• [Task statement]
Your answer must be an exact copy of the records below, with no pictures in it.

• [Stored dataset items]

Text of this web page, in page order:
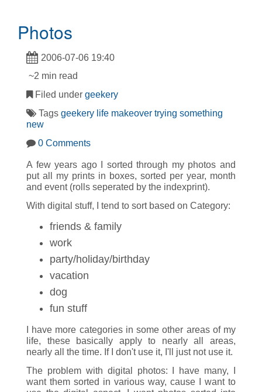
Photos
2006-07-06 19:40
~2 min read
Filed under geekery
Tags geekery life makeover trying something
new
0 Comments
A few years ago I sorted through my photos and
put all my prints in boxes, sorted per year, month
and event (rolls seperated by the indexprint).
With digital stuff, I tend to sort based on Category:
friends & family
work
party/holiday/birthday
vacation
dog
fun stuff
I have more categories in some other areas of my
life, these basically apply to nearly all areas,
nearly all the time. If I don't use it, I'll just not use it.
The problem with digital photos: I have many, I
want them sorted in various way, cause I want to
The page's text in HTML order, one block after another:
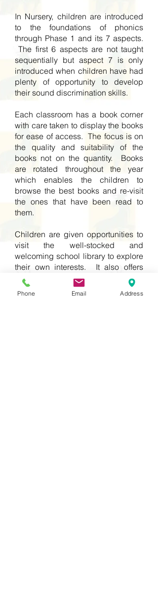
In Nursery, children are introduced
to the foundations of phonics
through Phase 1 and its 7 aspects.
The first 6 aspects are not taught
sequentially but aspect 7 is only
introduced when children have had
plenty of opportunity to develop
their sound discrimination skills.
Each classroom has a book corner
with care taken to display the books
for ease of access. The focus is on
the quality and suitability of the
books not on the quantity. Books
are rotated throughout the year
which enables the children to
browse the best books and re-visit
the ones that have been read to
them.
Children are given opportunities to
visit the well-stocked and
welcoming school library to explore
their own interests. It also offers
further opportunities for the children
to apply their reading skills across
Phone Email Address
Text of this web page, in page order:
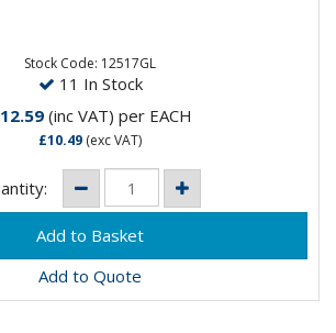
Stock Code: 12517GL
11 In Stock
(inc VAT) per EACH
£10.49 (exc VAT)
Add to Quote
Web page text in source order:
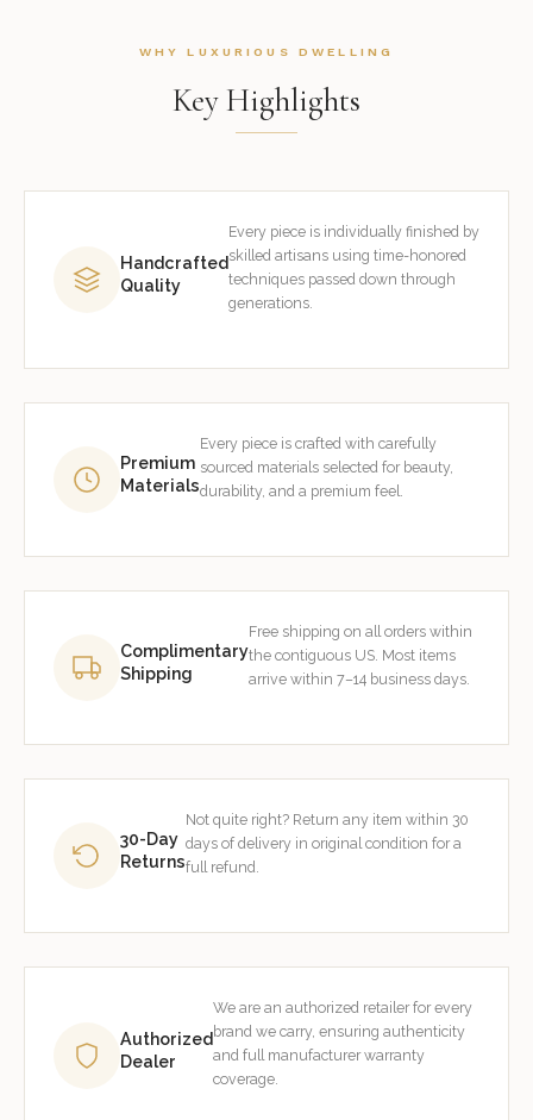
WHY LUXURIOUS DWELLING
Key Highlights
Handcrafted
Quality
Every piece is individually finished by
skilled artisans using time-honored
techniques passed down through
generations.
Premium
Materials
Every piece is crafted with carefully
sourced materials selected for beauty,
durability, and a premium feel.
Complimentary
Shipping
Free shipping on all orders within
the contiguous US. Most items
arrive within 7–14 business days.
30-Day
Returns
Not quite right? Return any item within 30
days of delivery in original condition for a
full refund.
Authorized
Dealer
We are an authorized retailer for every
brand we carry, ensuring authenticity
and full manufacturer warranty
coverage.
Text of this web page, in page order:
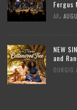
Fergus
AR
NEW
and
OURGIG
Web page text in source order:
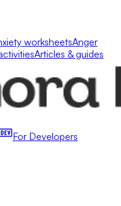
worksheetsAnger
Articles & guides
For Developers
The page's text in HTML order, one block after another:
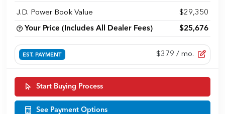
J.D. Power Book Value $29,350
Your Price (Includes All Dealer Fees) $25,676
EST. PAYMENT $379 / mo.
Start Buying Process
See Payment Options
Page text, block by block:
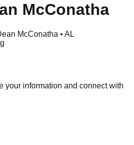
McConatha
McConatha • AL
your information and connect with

• [Exercise output]
Text of this web page, in page order:
Photos
2006-07-06 19:40
~2 min read
Filed under geekery
Tags geekery life makeover trying something
new
0 Comments
A few years ago I sorted through my photos and
put all my prints in boxes, sorted per year, month
and event (rolls seperated by the indexprint).
With digital stuff, I tend to sort based on Category:
friends & family
work
party/holiday/birthday
vacation
dog
fun stuff
I have more categories in some other areas of my
life, these basically apply to nearly all areas,
nearly all the time. If I don't use it, I'll just not use it.
The problem with digital photos: I have many, I
want them sorted in various way, cause I want to
The page's text in HTML order, one block after another:
In Nursery, children are introduced
to the foundations of phonics
through Phase 1 and its 7 aspects.
The first 6 aspects are not taught
sequentially but aspect 7 is only
introduced when children have had
plenty of opportunity to develop
their sound discrimination skills.
Each classroom has a book corner
with care taken to display the books
for ease of access. The focus is on
the quality and suitability of the
books not on the quantity. Books
are rotated throughout the year
which enables the children to
browse the best books and re-visit
the ones that have been read to
them.
Children are given opportunities to
visit the well-stocked and
welcoming school library to explore
their own interests. It also offers
further opportunities for the children
to apply their reading skills across
Phone Email Address
Text of this web page, in page order:
Stock Code: 12517GL
11 In Stock
(inc VAT) per EACH
£10.49 (exc VAT)
Add to Quote
Web page text in source order:
WHY LUXURIOUS DWELLING
Key Highlights
Handcrafted
Quality
Every piece is individually finished by
skilled artisans using time-honored
techniques passed down through
generations.
Premium
Materials
Every piece is crafted with carefully
sourced materials selected for beauty,
durability, and a premium feel.
Complimentary
Shipping
Free shipping on all orders within
the contiguous US. Most items
arrive within 7–14 business days.
30-Day
Returns
Not quite right? Return any item within 30
days of delivery in original condition for a
full refund.
Authorized
Dealer
We are an authorized retailer for every
brand we carry, ensuring authenticity
and full manufacturer warranty
coverage.
Text of this web page, in page order:
Fergus
AR
NEW
and
OURGIG
Web page text in source order:
worksheetsAnger
Articles & guides
For Developers
The page's text in HTML order, one block after another:
J.D. Power Book Value $29,350
Your Price (Includes All Dealer Fees) $25,676
EST. PAYMENT $379 / mo.
Start Buying Process
See Payment Options
Page text, block by block:
McConatha
McConatha • AL
your information and connect with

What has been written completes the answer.